*GIVEN RECORDS*

• • • • •

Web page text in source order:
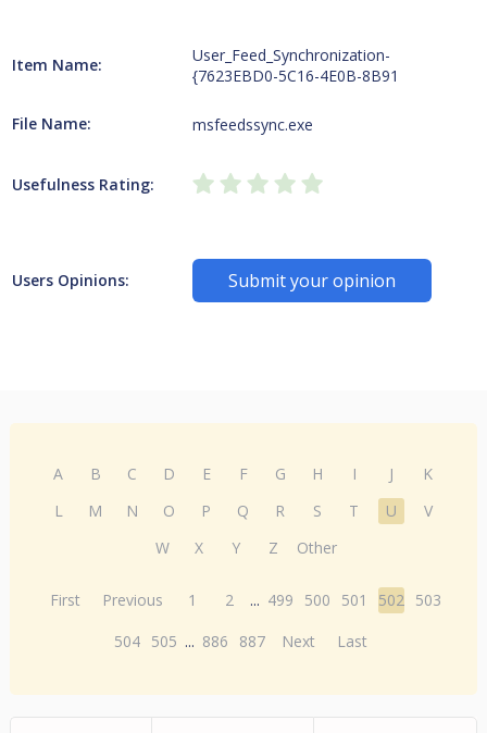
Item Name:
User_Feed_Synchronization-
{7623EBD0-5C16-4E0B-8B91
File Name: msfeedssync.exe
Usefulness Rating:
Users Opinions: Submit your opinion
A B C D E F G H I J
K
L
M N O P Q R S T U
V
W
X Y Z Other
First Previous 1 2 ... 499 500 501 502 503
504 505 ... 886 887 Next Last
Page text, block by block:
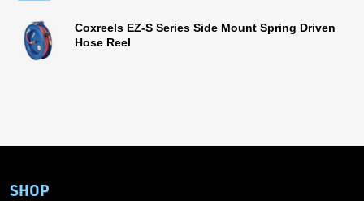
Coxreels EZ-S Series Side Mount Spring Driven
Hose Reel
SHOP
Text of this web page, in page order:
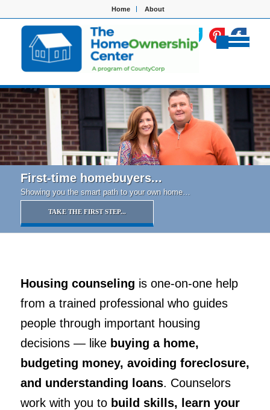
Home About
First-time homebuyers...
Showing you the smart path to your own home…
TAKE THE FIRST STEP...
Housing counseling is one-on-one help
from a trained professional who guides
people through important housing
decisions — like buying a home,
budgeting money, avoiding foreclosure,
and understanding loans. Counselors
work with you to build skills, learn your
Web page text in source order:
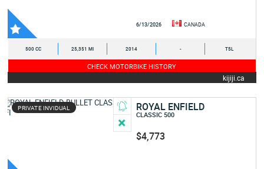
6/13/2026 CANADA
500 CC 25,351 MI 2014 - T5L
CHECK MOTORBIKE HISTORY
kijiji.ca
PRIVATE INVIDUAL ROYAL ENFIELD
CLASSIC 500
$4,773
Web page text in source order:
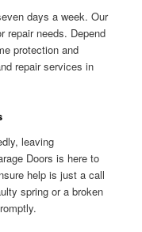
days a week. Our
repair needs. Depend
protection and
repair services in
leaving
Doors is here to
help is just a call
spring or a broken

• • • • •

*TASK*
Your task is an exact printout of the records above, with no pictures.

*EXERCISE OUTPUT*
Web page text in source order:
Item Name:
User_Feed_Synchronization-
{7623EBD0-5C16-4E0B-8B91
File Name: msfeedssync.exe
Usefulness Rating:
Users Opinions: Submit your opinion
A B C D E F G H I J
K
L
M N O P Q R S T U
V
W
X Y Z Other
First Previous 1 2 ... 499 500 501 502 503
504 505 ... 886 887 Next Last
Page text, block by block:
Coxreels EZ-S Series Side Mount Spring Driven
Hose Reel
SHOP
Text of this web page, in page order:
Home About
First-time homebuyers...
Showing you the smart path to your own home…
TAKE THE FIRST STEP...
Housing counseling is one-on-one help
from a trained professional who guides
people through important housing
decisions — like buying a home,
budgeting money, avoiding foreclosure,
and understanding loans. Counselors
work with you to build skills, learn your
Web page text in source order:
6/13/2026 CANADA
500 CC 25,351 MI 2014 - T5L
CHECK MOTORBIKE HISTORY
kijiji.ca
PRIVATE INVIDUAL ROYAL ENFIELD
CLASSIC 500
$4,773
Web page text in source order:
days a week. Our
repair needs. Depend
protection and
repair services in
leaving
Doors is here to
help is just a call
spring or a broken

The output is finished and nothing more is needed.